The other aspects? I have to live my life as if he's not deployed, as if he's just on a business trip. I mean, I suppose he is...just a very long, arduous one. But I have to go out. Work. Hang out with friends. Clean the house. Do the laundry. Cry when I have to, and suck it up when I can manage it.

I've gone from hearing bad news about soldiers, and feeling every inch of being a Military Wife to having to go to work and sell people office supplies. Reading about a soldier losing his legs through his wife's blog post to talking about what kind of pen someone would prefer, in about a half an hour's span of time.

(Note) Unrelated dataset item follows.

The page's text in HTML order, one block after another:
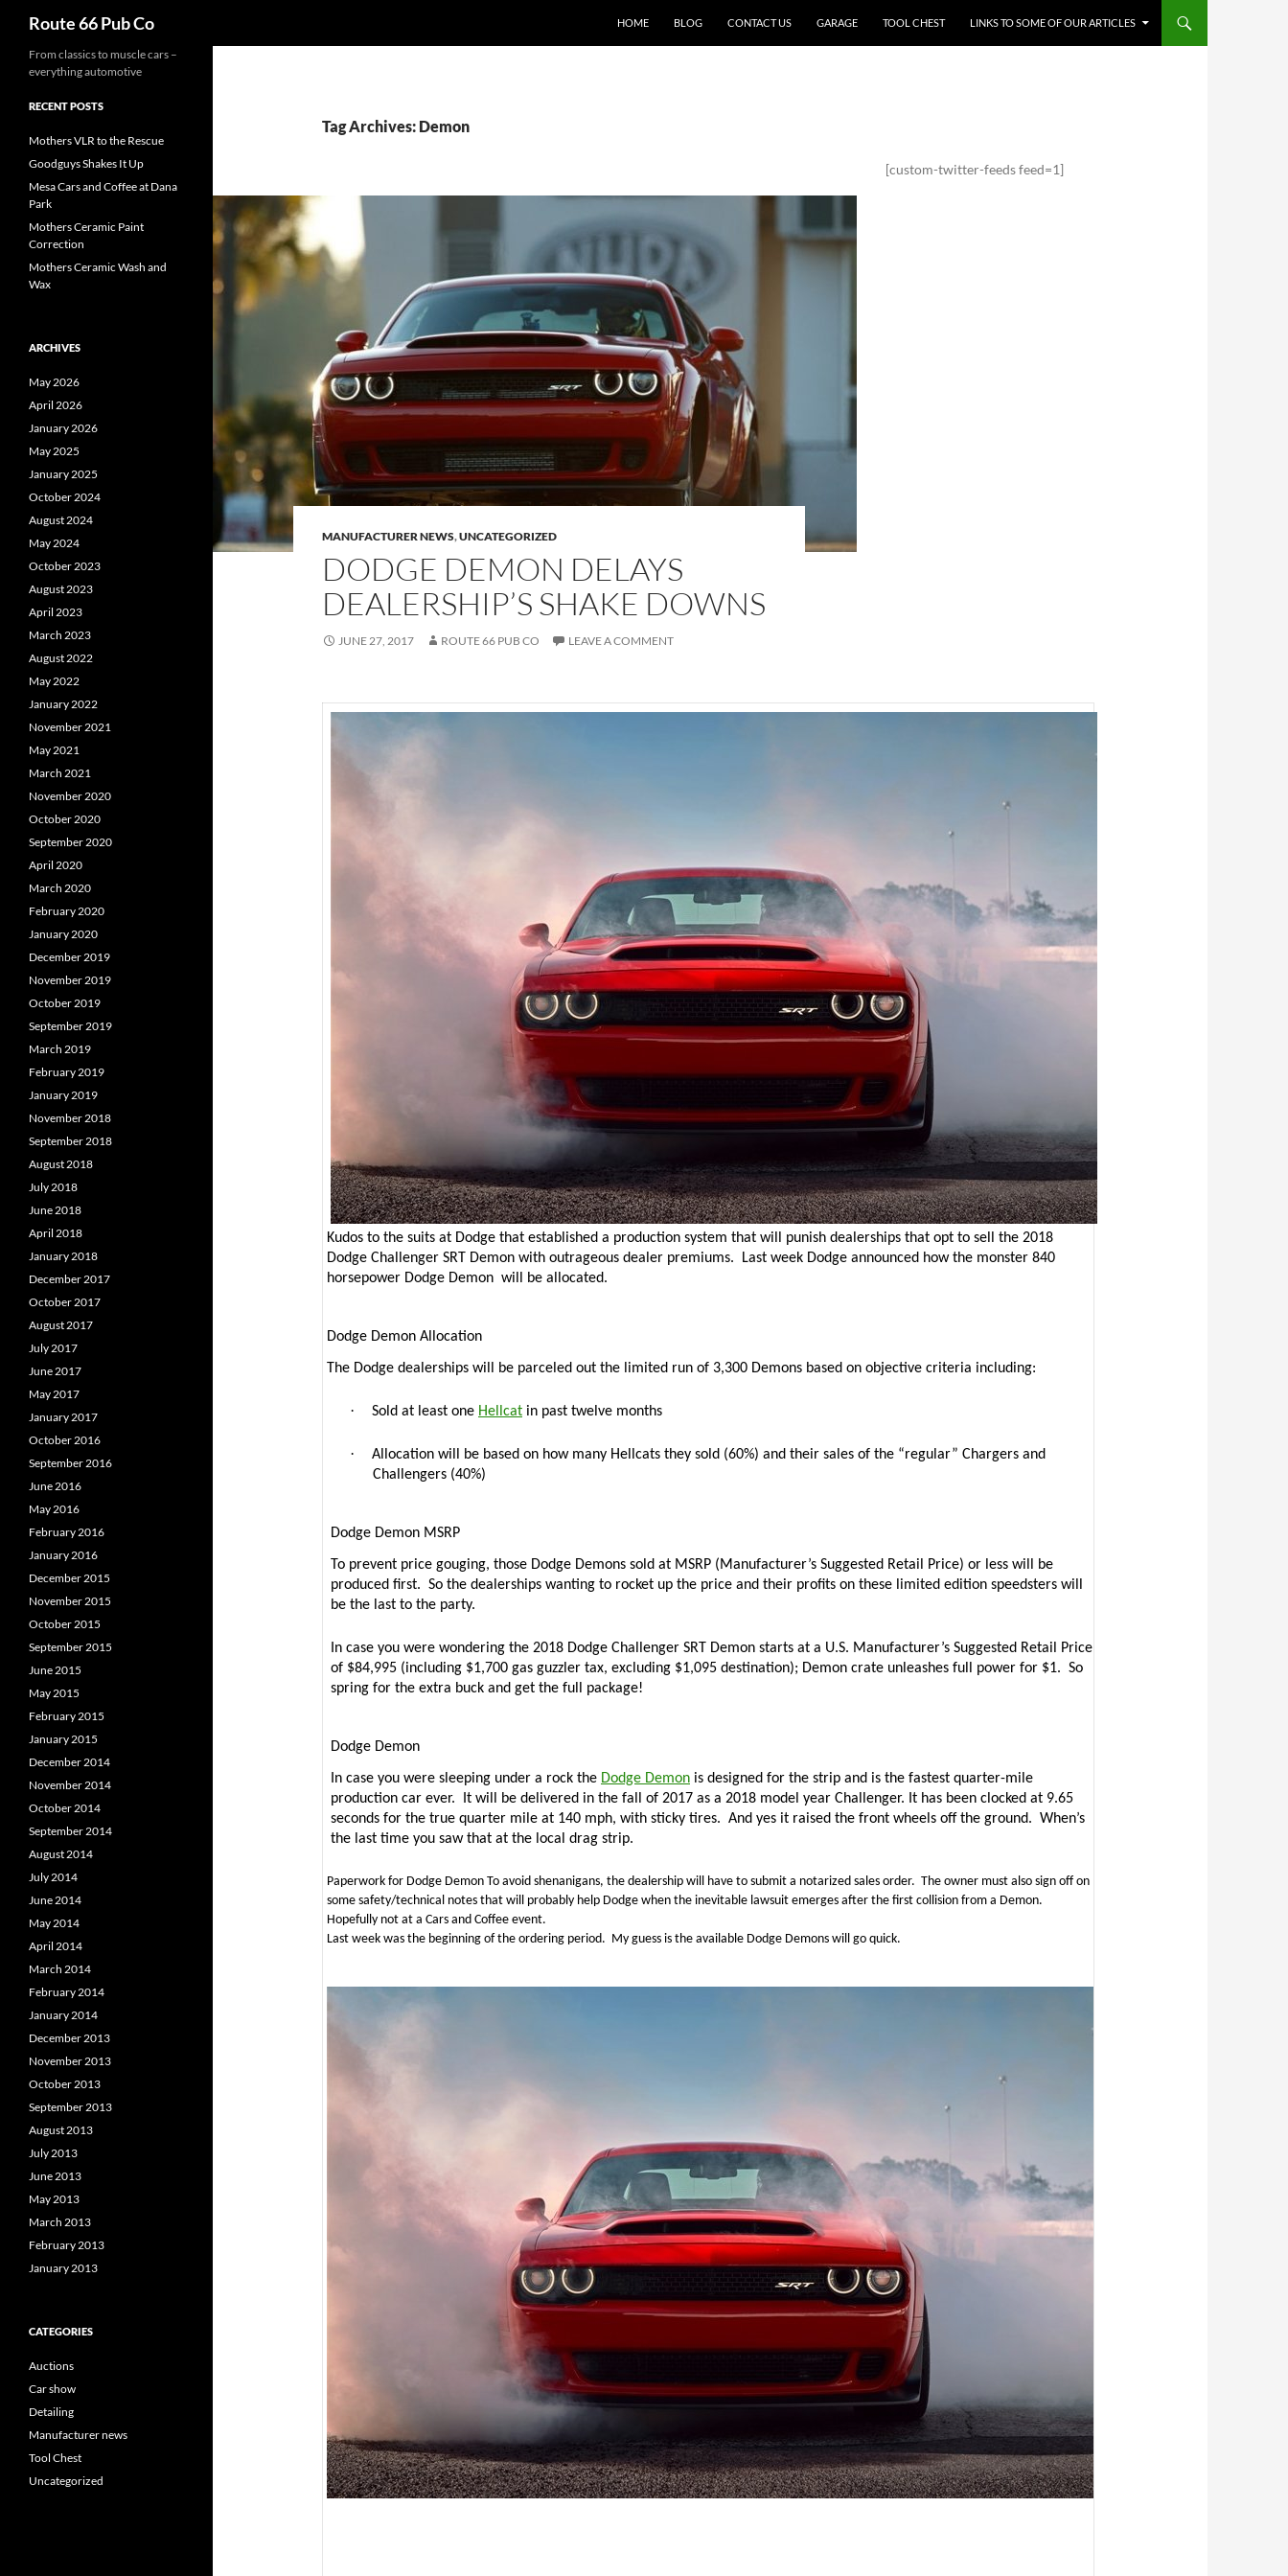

Absurd? It feels like it. This is my life, my reality. It seems skewed to me, but maybe that's just how I feel. I do know that it feels like living two lives. In one, I'm 25, married to the most amazing man I could ask for, working and dreaming about going back to college to become a licensed mental health counselor. I go to work, out with friends occasionally, hang out with the neighbors. In the other, I feel older than I am. I am in charge of everything that needs to happen here. Everything breaks because my husband left, or the bills get higher and I have to figure out why. I have to live with the knowledge that there might be a knock on my door one day. We all hope and pray that it won't happen to us, and we never, ever acknowledge it, but it's always there, in the little compartment that we lock it in. I hate it when people knock on my door. I have about a ten second span of emotion, my adrenaline kicks up, only to find that it's the neighbor needing something.

I have my good days. I have my share of bad ones. Deployment is so different from anything I've ever experienced, worse and somehow better than I ever thought. I'm not sure how that works, but it's just so much more than I could ever convey in writing.

I can't wait until he calls again. Hearing the laughter in his voice when I tell him something stupid I did is everything right now.